Teachers at Luther Burbank High School have said that their colleague who administered a biology exam that contained bigoted questions may have felt empowered by the fact that similar behavior by other staff members has historically gone unchecked at the school.
A few weeks prior to finals, Assistant Principal Antoine Germany gave a public speech about Erinn Leone in light of winning 2024 Teacher of the Year. Between glowing praise about her work in the past five years, Germany referenced an encounter Leone, who is Black, had in her first year of teaching in which a colleague repeatedly used the N-word in front of her.
Eyewitnesses said the teacher who used the slur was present at the staff meeting and was visibly upset following Germany’s speech. Later, Germany said he was told that administrators were not allowed to reference, even in the most vague terms, any employee matter that human resources staff have adjudicated. He was asked by the district human relations department not to return for the last week of school.
“For context, this exam was given in June, after Mr. Germany’s remarks at the staff meeting in May–thus vindicating the heart of Mr. Germany’s antiracist message,” history teacher Chris Zamora wrote in his letter to district and union leaders. “How is it that, at an urban California school, a teacher could be this profoundly confident with memorializing their racism into written words on an exam? I suspect that had Ms. Leone’s experience been dealt with properly, emphatically, and restoratively, this would have never happened.”
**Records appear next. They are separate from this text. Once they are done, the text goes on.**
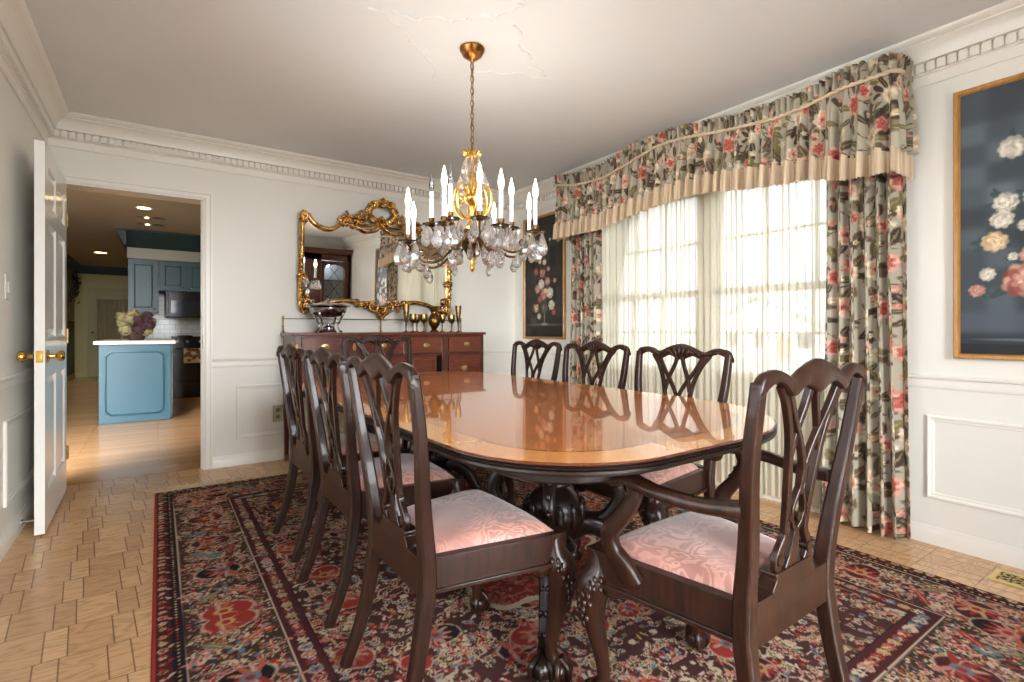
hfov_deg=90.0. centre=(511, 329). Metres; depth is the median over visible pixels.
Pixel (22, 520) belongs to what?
door stop
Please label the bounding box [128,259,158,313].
upper cabinet
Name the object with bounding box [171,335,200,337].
cooktop
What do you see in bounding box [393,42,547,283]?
chandelier
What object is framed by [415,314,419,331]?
goblet
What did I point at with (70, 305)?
wall
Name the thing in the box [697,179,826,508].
sheer curtain
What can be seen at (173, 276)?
upper cabinet
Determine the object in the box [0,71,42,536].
wall
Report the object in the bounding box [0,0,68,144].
trim
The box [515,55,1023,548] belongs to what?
wall
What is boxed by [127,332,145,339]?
basket
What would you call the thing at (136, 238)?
trim
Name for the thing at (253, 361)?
trim
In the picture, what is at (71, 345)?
trim
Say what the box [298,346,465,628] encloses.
dining chair
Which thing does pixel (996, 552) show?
baseboard
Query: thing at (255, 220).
wall
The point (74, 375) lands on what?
baseboard
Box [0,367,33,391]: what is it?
trim
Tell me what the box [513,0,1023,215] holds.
trim
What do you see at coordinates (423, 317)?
goblet
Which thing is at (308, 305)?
tray
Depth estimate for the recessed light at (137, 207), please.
5.89 m
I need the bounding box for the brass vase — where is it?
[428,307,440,331]
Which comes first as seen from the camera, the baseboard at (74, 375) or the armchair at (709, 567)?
the armchair at (709, 567)
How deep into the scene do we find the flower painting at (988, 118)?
2.31 m
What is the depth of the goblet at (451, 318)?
4.63 m
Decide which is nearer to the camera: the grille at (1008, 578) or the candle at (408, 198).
the grille at (1008, 578)
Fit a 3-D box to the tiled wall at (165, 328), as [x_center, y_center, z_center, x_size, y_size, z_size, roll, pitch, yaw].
[-4.886,-0.179,8.693,2.572,2.440,0.140,0,0,-35]
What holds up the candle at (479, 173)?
on the chandelier at (471, 239)
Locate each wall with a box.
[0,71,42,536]
[47,145,514,456]
[67,269,73,320]
[74,273,128,372]
[142,293,200,338]
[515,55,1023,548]
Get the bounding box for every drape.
[570,229,603,386]
[820,171,910,540]
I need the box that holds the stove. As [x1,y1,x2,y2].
[171,335,200,398]
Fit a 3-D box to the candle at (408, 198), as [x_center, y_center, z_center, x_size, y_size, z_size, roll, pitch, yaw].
[-0.488,-0.555,2.397,0.030,0.226,0.026,0,0,-35]
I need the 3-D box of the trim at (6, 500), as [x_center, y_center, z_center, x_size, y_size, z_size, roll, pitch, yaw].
[-1.277,0.634,0.807,0.014,0.405,5.780,0,0,-35]
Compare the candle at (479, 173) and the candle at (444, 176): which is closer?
the candle at (444, 176)
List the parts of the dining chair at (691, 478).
leg, leg, seat frame, leg, seat, crest rail, leg
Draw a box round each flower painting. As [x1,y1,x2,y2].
[523,211,565,339]
[953,72,1023,360]
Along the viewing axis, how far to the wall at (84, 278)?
11.15 m
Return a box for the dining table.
[302,371,776,681]
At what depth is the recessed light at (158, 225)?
6.84 m
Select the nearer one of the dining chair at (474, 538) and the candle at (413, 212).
the dining chair at (474, 538)
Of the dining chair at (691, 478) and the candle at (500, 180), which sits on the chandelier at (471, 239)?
the candle at (500, 180)
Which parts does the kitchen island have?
panel, island door
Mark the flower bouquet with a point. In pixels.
(134, 325)
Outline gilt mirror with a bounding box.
[297,197,452,318]
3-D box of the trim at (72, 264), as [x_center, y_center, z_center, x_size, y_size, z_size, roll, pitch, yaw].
[-6.158,-1.309,7.342,1.200,0.180,9.920,0,0,-35]
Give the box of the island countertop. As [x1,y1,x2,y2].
[93,339,175,344]
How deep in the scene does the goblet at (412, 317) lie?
4.40 m
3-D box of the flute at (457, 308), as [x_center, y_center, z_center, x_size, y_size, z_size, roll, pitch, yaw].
[-0.498,-0.099,4.747,0.062,0.245,0.061,0,0,-35]
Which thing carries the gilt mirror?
attached to the wall at (255, 220)
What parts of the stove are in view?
drawer
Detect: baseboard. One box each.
[0,494,33,561]
[67,372,98,381]
[212,438,409,468]
[715,481,1023,569]
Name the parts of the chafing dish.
stand leg, stand leg, burner, lid, stand leg
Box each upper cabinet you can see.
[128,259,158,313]
[159,261,200,292]
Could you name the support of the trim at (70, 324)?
attached to the wall at (70, 305)
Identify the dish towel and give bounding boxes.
[184,348,200,362]
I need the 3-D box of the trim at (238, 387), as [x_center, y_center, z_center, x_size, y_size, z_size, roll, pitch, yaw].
[-1.123,0.634,4.611,2.412,0.409,0.014,0,0,-35]
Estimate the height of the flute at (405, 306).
0.245 m
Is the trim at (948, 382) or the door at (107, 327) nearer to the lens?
the trim at (948, 382)
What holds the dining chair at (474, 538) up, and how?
on the rug
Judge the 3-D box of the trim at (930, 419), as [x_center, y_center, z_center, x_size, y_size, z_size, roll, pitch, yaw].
[1.694,0.617,2.991,0.014,0.404,5.600,0,0,-35]
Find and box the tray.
[305,304,350,307]
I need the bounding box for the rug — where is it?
[141,466,1023,681]
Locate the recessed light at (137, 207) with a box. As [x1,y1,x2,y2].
[135,206,152,209]
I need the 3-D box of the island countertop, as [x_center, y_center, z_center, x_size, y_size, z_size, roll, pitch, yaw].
[-4.585,0.146,6.277,0.750,0.040,1.300,0,0,-35]
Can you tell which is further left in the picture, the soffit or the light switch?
the light switch
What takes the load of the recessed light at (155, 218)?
in the ceiling
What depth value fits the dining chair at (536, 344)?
3.52 m
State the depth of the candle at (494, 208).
2.85 m
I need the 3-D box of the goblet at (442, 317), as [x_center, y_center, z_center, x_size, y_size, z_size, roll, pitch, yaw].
[-0.632,-0.056,4.642,0.064,0.158,0.063,0,0,-35]
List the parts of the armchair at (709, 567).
leg, arm, seat, leg, seat frame, leg, arm, crest rail, leg
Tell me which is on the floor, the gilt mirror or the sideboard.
the sideboard
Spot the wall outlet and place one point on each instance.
(277, 409)
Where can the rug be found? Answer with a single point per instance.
(230, 604)
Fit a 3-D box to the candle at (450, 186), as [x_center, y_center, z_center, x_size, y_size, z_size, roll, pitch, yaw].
[-0.284,-0.655,2.368,0.027,0.226,0.026,0,0,-35]
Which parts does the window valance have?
rope trim
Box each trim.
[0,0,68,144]
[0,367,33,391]
[3,404,33,507]
[48,111,514,216]
[63,174,211,469]
[67,254,127,275]
[67,321,74,331]
[67,332,74,375]
[115,227,200,251]
[212,350,511,367]
[236,371,499,438]
[367,3,553,82]
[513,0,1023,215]
[516,350,1023,394]
[522,370,1023,517]
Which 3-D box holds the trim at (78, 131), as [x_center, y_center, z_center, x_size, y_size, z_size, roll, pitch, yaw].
[-1.455,-1.297,4.311,3.700,0.204,0.130,0,0,-35]
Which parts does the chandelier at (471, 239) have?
arm, arm, arm, chain, stem, lamp shade, lyre crown, arm, arm, arm
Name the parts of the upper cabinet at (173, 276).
door, door
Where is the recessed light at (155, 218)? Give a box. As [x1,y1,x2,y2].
[136,216,164,219]
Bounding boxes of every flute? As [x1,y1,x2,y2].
[403,304,409,331]
[455,306,461,331]
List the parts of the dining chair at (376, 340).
leg, leg, crest rail, leg
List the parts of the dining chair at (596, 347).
leg, leg, crest rail, leg
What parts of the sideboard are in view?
leg, drawer, deep drawer, gallery rail, drawer, deep drawer, frame, cupboard door, drawer, drawer, deep drawer, oval pull
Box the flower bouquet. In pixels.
[115,309,156,339]
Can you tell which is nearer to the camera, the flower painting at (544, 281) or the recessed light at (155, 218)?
the flower painting at (544, 281)
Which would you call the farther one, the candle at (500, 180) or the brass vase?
the brass vase
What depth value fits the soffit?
7.53 m
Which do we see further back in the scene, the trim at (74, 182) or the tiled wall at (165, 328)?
the tiled wall at (165, 328)
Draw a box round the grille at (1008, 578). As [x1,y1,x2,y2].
[998,572,1023,585]
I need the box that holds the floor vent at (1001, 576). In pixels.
[987,568,1023,589]
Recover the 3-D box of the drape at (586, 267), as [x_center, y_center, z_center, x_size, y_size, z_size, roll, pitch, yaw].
[0.632,-0.015,4.365,0.081,2.088,0.387,0,0,-35]
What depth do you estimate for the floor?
2.37 m
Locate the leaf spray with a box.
[69,271,80,303]
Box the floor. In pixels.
[0,377,1023,681]
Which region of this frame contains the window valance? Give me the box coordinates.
[553,51,918,243]
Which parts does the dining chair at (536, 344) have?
leg, leg, crest rail, leg
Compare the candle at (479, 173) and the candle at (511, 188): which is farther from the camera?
the candle at (511, 188)
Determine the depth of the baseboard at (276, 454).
3.97 m
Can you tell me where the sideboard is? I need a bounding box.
[280,315,485,469]
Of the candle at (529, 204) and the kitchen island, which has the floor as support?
the kitchen island
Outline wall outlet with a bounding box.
[273,405,282,421]
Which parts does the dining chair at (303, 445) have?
leg, crest rail, leg, seat frame, seat
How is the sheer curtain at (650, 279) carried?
hanging from the curtain rod
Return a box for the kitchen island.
[93,339,176,424]
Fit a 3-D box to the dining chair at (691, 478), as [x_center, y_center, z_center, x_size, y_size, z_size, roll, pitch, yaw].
[0.585,0.550,2.224,0.562,0.972,0.563,0,0,-35]
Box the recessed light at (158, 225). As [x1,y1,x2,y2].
[138,223,164,226]
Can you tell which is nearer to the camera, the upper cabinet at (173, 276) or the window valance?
the window valance
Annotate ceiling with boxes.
[24,0,1007,266]
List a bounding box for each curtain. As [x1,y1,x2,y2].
[602,195,698,463]
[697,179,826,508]
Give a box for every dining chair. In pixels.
[272,343,405,562]
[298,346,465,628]
[340,335,411,452]
[340,353,576,681]
[456,339,561,498]
[503,341,630,505]
[570,343,733,560]
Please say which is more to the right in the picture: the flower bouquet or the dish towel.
the dish towel
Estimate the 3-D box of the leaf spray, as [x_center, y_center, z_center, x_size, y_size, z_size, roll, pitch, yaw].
[-9.003,-0.856,10.546,0.170,0.652,0.744,0,0,-35]
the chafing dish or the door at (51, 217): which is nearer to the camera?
the door at (51, 217)
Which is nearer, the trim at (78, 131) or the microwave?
the trim at (78, 131)
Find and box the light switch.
[4,274,9,299]
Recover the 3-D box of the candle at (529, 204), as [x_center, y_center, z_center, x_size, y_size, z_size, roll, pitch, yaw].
[0.092,-0.610,2.699,0.030,0.226,0.026,0,0,-35]
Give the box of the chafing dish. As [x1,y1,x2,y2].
[305,298,350,332]
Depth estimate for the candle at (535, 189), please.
2.44 m
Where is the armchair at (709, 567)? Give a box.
[575,358,867,681]
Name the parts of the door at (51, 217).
knob, latch plate, knob
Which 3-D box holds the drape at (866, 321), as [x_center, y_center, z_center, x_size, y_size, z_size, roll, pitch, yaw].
[1.816,-0.015,2.648,0.081,2.088,0.407,0,0,-35]
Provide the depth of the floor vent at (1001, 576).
2.14 m
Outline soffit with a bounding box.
[127,247,200,262]
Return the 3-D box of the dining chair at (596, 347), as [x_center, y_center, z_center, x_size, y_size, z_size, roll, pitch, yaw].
[0.293,0.550,2.833,0.562,0.972,0.563,0,0,-36]
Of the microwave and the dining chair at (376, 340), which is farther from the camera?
the microwave
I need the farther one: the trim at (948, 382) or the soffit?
the soffit
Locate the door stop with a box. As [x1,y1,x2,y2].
[21,519,33,524]
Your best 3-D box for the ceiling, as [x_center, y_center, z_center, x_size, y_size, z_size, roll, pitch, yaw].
[-2.976,-1.439,5.759,4.840,0.080,16.340,0,0,-35]
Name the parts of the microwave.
door handle
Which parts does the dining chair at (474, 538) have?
leg, crest rail, leg, seat frame, seat, leg, leg
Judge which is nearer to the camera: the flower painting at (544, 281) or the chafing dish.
the chafing dish
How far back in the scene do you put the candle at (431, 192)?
2.49 m
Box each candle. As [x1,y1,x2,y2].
[405,188,410,233]
[411,202,415,243]
[429,172,433,217]
[441,166,446,215]
[448,167,452,210]
[477,163,482,210]
[492,203,495,230]
[498,169,503,217]
[509,178,513,221]
[527,193,531,234]
[533,179,537,224]
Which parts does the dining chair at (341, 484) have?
leg, crest rail, leg, seat frame, seat, leg
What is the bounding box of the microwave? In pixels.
[165,291,200,317]
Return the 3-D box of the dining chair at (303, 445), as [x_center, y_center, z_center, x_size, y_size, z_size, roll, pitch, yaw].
[-0.868,0.550,2.589,0.562,0.972,0.563,0,0,-36]
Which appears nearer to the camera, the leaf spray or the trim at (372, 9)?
the trim at (372, 9)
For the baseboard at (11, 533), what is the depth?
2.56 m
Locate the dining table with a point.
(556, 436)
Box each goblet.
[409,314,416,331]
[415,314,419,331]
[420,314,427,331]
[439,315,445,331]
[448,315,454,331]
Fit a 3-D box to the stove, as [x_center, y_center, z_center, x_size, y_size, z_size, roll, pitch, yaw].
[-4.953,0.565,8.114,0.740,0.952,0.697,0,0,-35]
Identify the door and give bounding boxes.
[17,139,68,535]
[82,283,127,377]
What happened in the teacher’s lounge
On Feb. 6, 2020, Leone met with her teacher cohort for a training session. When she entered the room, her colleague stood up and asked if she could vent to everyone. Leone said that it seemed serious because the teacher was visibly upset.
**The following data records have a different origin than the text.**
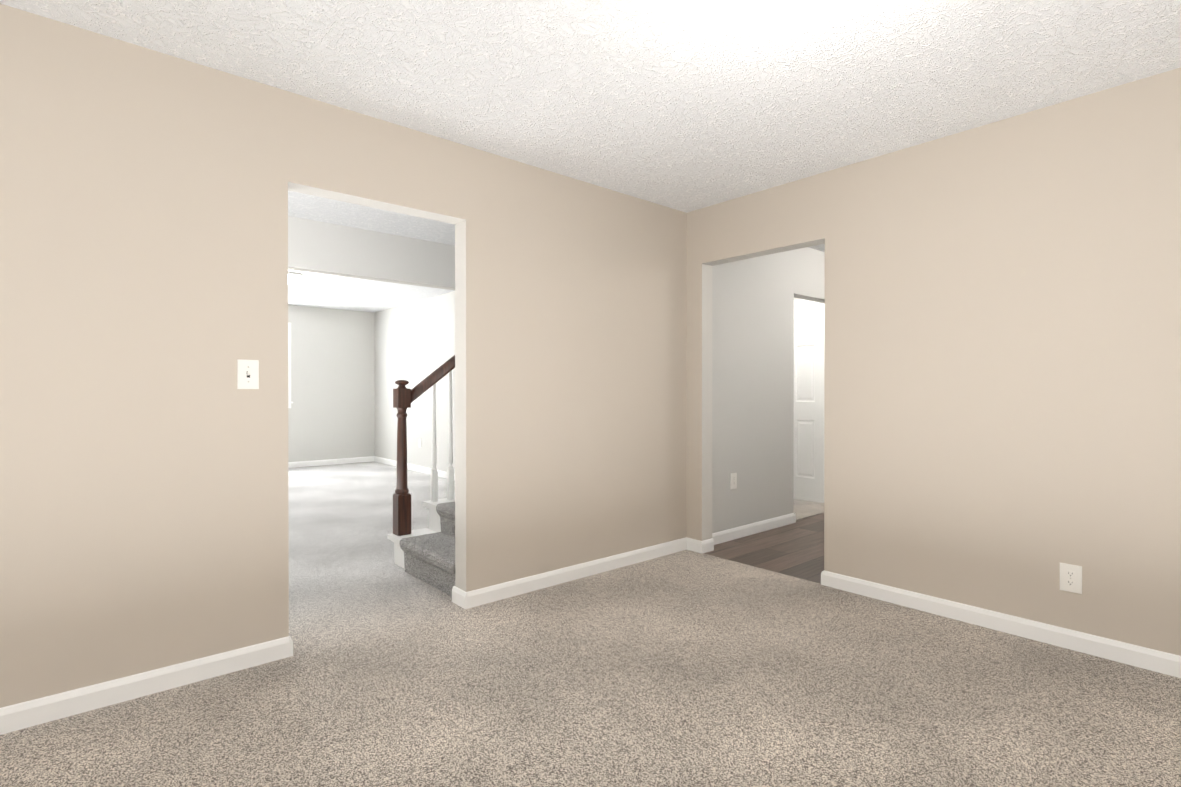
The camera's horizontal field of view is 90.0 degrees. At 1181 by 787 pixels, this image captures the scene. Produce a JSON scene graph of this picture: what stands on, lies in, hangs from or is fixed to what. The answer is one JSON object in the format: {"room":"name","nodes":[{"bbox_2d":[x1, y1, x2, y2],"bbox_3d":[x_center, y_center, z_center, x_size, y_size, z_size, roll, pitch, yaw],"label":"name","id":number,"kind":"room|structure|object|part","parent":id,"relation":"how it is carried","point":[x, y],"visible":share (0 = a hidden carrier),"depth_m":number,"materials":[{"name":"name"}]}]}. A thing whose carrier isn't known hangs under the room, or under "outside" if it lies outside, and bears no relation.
{"room":"empty living room","nodes":[
{"label":"empty living room","id":0,"kind":"room"},
{"bbox_2d":[288,305,374,461],"bbox_3d":[-4.042,-0.108,9.324,1.470,2.440,0.120,0,0,-41],"label":"wall","id":1,"kind":"structure","parent":0,"point":[331,412],"depth_m":9.24,"materials":[{"name":"grey paint"}]},
{"bbox_2d":[0,4,686,707],"bbox_3d":[-1.459,-0.085,2.499,5.600,2.440,0.120,0,0,-41],"label":"wall","id":2,"kind":"structure","parent":0,"point":[144,523],"depth_m":2.39,"materials":[{"name":"beige paint"}]},
{"bbox_2d":[0,636,289,734],"bbox_3d":[-2.417,1.096,1.585,2.950,0.085,0.014,0,0,-41],"label":"baseboard","id":3,"kind":"structure","parent":2,"relation":"attached to","point":[26,714],"depth_m":2.20,"materials":[{"name":"white wood"}]},
{"bbox_2d":[237,359,258,388],"bbox_3d":[-1.415,-0.079,2.445,0.078,0.122,0.019,0,0,-41],"label":"switch plate","id":4,"kind":"object","parent":2,"relation":"attached to","point":[247,374],"visible":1,"depth_m":2.44,"materials":[{"name":"white plastic"}]},
{"bbox_2d":[289,636,292,656],"bbox_3d":[-1.340,1.093,2.606,0.014,0.085,0.148,0,0,-41],"label":"baseboard","id":5,"kind":"structure","parent":2,"relation":"attached to","point":[291,646],"depth_m":2.55,"materials":[{"name":"white wood"}]},
{"bbox_2d":[452,586,467,608],"bbox_3d":[-0.701,1.091,3.160,0.014,0.085,0.148,0,0,-41],"label":"baseboard","id":6,"kind":"structure","parent":2,"relation":"attached to","point":[459,597],"depth_m":3.15,"materials":[{"name":"white wood"}]},
{"bbox_2d":[467,537,686,608],"bbox_3d":[0.025,1.089,3.700,1.790,0.085,0.014,0,0,-41],"label":"baseboard","id":7,"kind":"structure","parent":2,"relation":"attached to","point":[492,593],"depth_m":3.56,"materials":[{"name":"white wood"}]},
{"bbox_2d":[375,291,454,472],"bbox_3d":[-1.594,-0.102,7.528,0.120,2.440,5.800,0,0,-41],"label":"wall","id":8,"kind":"structure","parent":0,"point":[414,343],"depth_m":8.48,"materials":[{"name":"grey paint"}]},
{"bbox_2d":[374,456,454,479],"bbox_3d":[-1.645,1.076,7.488,0.014,0.085,5.800,0,0,-41],"label":"baseboard","id":9,"kind":"structure","parent":8,"relation":"attached to","point":[426,470],"depth_m":8.51,"materials":[{"name":"white wood"}]},
{"bbox_2d":[357,461,823,520],"bbox_3d":[-0.167,1.160,8.130,3.720,0.112,7.005,0,0,-41],"label":"floor","id":10,"kind":"structure","parent":0,"point":[410,473],"depth_m":6.58,"materials":[{"name":"white"}]},
{"bbox_2d":[0,463,1180,786],"bbox_3d":[-2.202,1.183,3.269,5.720,0.100,11.690,0,0,-41],"label":"floor carpet","id":11,"kind":"object","parent":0,"point":[686,669],"visible":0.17,"depth_m":2.21,"materials":[{"name":"beige carpet"}]},
{"bbox_2d":[387,355,454,596],"bbox_3d":[-0.099,-0.191,4.401,2.554,2.641,0.965,0,0,-41],"label":"staircase","id":12,"kind":"structure","parent":11,"relation":"on","point":[426,555],"depth_m":3.92,"materials":[{"name":"white"}]},
{"bbox_3d":[-0.483,-0.722,4.625,1.975,1.581,0.064,0,0,-41],"label":"handrail","id":13,"kind":"part","parent":12,"relation":"part of","materials":[{"name":"brown wood"}]},
{"bbox_2d":[0,0,1180,311],"bbox_3d":[-0.796,-1.371,4.478,9.440,0.120,11.690,0,0,-41],"label":"ceiling","id":14,"kind":"structure","parent":0,"point":[686,106],"depth_m":2.38,"materials":[{"name":"white paint"}]},
{"bbox_2d":[288,271,303,284],"bbox_3d":[-3.355,-1.251,6.502,0.364,0.135,0.364,0,0,-41],"label":"ceiling light","id":15,"kind":"object","parent":14,"relation":"attached to","point":[295,277],"visible":0.46,"depth_m":6.44,"materials":[{"name":"white"}]},
{"bbox_2d":[288,216,454,289],"bbox_3d":[-2.624,-1.122,4.093,5.930,0.375,0.120,0,0,-41],"label":"header beam","id":16,"kind":"structure","parent":14,"relation":"attached to","point":[314,246],"depth_m":4.74,"materials":[{"name":"white paint"}]},
{"bbox_2d":[704,514,823,583],"bbox_3d":[3.609,1.181,3.770,3.720,0.100,4.840,0,0,-41],"label":"floor","id":17,"kind":"structure","parent":0,"point":[796,549],"depth_m":4.28,"materials":[{"name":"wood"}]},
{"bbox_2d":[712,247,824,532],"bbox_3d":[1.650,-0.093,5.126,2.300,2.440,0.120,0,0,-41],"label":"wall","id":18,"kind":"structure","parent":0,"point":[753,373],"depth_m":4.78,"materials":[{"name":"grey paint"}]},
{"bbox_2d":[730,473,736,488],"bbox_3d":[1.110,0.678,4.576,0.078,0.122,0.008,0,0,-41],"label":"outlet","id":19,"kind":"object","parent":18,"relation":"attached to","point":[733,480],"visible":1,"depth_m":4.57,"materials":[{"name":"white plastic"}]},
{"bbox_2d":[712,513,794,544],"bbox_3d":[1.301,1.085,4.739,1.260,0.085,0.014,0,0,-41],"label":"baseboard","id":20,"kind":"structure","parent":18,"relation":"attached to","point":[745,530],"depth_m":4.73,"materials":[{"name":"white wood"}]},
{"bbox_2d":[686,68,1180,655],"bbox_3d":[2.209,-0.085,2.633,0.120,2.440,4.720,0,0,-41],"label":"wall","id":21,"kind":"structure","parent":0,"point":[1002,401],"depth_m":2.82,"materials":[{"name":"beige paint"}]},
{"bbox_2d":[686,537,700,552],"bbox_3d":[0.737,1.087,4.234,0.014,0.085,0.140,0,0,-41],"label":"baseboard","id":22,"kind":"structure","parent":21,"relation":"attached to","point":[693,545],"depth_m":4.22,"materials":[{"name":"white wood"}]},
{"bbox_2d":[700,538,713,553],"bbox_3d":[0.833,1.087,4.215,0.134,0.085,0.014,0,0,-41],"label":"baseboard","id":23,"kind":"structure","parent":21,"relation":"attached to","point":[707,545],"depth_m":4.21,"materials":[{"name":"white wood"}]},
{"bbox_2d":[823,570,1180,677],"bbox_3d":[2.541,1.094,2.151,0.014,0.085,3.550,0,0,-41],"label":"baseboard","id":24,"kind":"structure","parent":21,"relation":"attached to","point":[1166,663],"depth_m":2.76,"materials":[{"name":"white wood"}]},
{"bbox_2d":[1060,563,1081,593],"bbox_3d":[2.134,0.821,2.624,0.008,0.122,0.078,0,0,-41],"label":"outlet","id":25,"kind":"object","parent":21,"relation":"attached to","point":[1070,578],"visible":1,"depth_m":2.62,"materials":[{"name":"white plastic"}]},
{"bbox_3d":[2.123,-0.098,6.428,0.120,2.440,1.230,0,0,-41],"label":"wall","id":26,"kind":"structure","parent":0,"visible":0},
{"bbox_2d":[794,299,818,305],"bbox_3d":[2.154,0.066,6.290,0.016,2.114,0.904,0,0,-41],"label":"door frame","id":27,"kind":"structure","parent":26,"relation":"attached to","point":[799,302],"depth_m":6.19,"materials":[{"name":"white"}]},
{"bbox_2d":[794,303,824,502],"bbox_3d":[2.120,0.096,6.261,0.085,2.030,0.760,0,0,-41],"label":"door","id":28,"kind":"structure","parent":26,"relation":"in","point":[809,343],"depth_m":6.11,"materials":[{"name":"white wood"}]},
{"bbox_3d":[-6.684,-0.100,7.036,3.640,2.440,0.120,0,0,-41],"label":"wall","id":29,"kind":"structure","parent":0,"visible":0},
{"bbox_2d":[288,456,374,467],"bbox_3d":[-5.775,1.075,7.739,5.930,0.085,0.014,0,0,-41],"label":"baseboard","id":30,"kind":"structure","parent":29,"relation":"attached to","point":[328,462],"depth_m":9.22,"materials":[{"name":"white wood"}]},
{"bbox_3d":[-4.953,0.620,8.538,0.940,0.990,0.120,0,0,-41],"label":"wall","id":31,"kind":"structure","parent":0,"visible":0},
{"bbox_2d":[288,323,292,407],"bbox_3d":[-4.940,-0.418,8.519,1.156,1.280,0.160,0,0,-41],"label":"double-hung window","id":32,"kind":"structure","parent":31,"relation":"in","point":[289,365],"depth_m":8.83,"materials":[{"name":"white"}]}
]}
“My presence in the room seemed to have triggered her,” Leone said.
This teacher described an altercation with a student that occurred just before the meeting. In the middle of class, a student walked by their open classroom door and yelled “what’s up (N-word)?”
“What right does (the student) have to call me that?” the teacher, who is not Black, asked the other teachers.
The teacher relayed that they had directed the slur back at the student. “I said that’s what you are.”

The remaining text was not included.